Being hailed as the first part of the biggest English property law reform in decades, the announcement of new ground rent legislation is set to extensively change the residential property market. Steven Glover, co-founder and land & sales director of developer Consero, helps explain the changes and what it means to leaseholders.

What are the reforms?

Glover says a freeholder owns both the property and the land it stands on while leaseholders only own the property. Previously, leaseholders of flats could extend their lease most often at a zero ‘peppercorn’ ground rent, but usually only for 90 years and could be charged extensively to do so. House owners also faced barriers and high costs when trying to extend their leases. 


According to Glover, the new reforms aim to accelerate the phasing out of ground rent in England in the following ways:

  • Existing leaseholders will be given the right to extend their lease by 990 years whilst previously house leaseholders could extend by 50 years and flat leaseholders by 90 years.

  • New home buyers could also save thousands of pounds in the long-term by no longer having to pay ground rent to the freeholder.
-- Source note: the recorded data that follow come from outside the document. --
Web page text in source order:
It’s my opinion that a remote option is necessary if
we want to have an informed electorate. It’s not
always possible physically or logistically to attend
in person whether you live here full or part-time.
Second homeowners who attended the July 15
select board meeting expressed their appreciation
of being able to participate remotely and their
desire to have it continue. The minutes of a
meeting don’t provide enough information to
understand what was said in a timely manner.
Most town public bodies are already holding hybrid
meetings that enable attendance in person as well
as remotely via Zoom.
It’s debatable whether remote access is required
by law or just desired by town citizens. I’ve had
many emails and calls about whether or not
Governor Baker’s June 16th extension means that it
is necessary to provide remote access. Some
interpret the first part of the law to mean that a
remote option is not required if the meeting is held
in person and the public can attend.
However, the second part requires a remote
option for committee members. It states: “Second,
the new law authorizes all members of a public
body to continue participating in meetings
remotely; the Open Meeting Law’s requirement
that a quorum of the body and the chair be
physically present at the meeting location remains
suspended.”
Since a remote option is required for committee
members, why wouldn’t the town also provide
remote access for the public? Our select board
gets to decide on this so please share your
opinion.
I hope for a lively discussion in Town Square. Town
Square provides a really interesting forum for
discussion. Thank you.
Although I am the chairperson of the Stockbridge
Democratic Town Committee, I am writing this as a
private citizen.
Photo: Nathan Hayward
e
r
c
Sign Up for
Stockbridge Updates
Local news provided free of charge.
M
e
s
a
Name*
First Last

The new legislation will set future ground rents for new-build flats to zero and is expected to be in place by spring 2022. This change is for sales of new apartments only, but the government is expected to be looking at and making further changes to the leasehold system as a whole.

  • Reforms in 2019 mean new houses must be sold freehold to make sure homeowners are not also paying “rent”. 

  • When the reforms come into force, ground rent will be gradually phased out as existing leaseholders will also be able choose to extend the length of their lease and it will be set at zero pounds. 

In addition, ground rents will also be reduced to zero for all new retirement properties, so purchasers of these homes have the same rights as other homeowners.

Leasehold homes will not be able to be sold by developers under the Help to Buy scheme unless ground rent on them is peppercorn or zero. Many developers are also applying the same lease terms to properties sold outside of Help to Buy.

In the future, Glover says there will also be caps on ground rent and set calculation rates to ensure the process is more transparent, fairer and cheaper and an online calculator will be introduced to make it easier.

A Commonhold Council, which is expected to be a partnership initiative made up of leasehold groups, representatives from the industry and the government, will be set up to ensure the changes run smoothly.

“The advantages to the changes will be to make home ownership cheaper, less bureaucratic and fairer by stopping freeholders increasing ground rent with no benefit to the leaseholders,” Glover explained. 

“Leaseholders will also be able to buy a freehold more cheaply. Some freeholders over time have been able to abuse the system so the changes will offer home buyers more security.”

He added: “If changes are made in the future to include all residential properties, rather than just new builds, it will make more homes with shorter leases much more of an attractive buy as opposed to being a barrier to an attractive sale.”

Consero insists it will not be charging ground rent at any of its developments including Woking development Britannia Wharf, which comprises 52 canal-side apartments, and Heathbourne Village, a residential development of 41 homes in Bushey Heath set within a gated private estate. Every buyer will be offered an equal share of the freehold.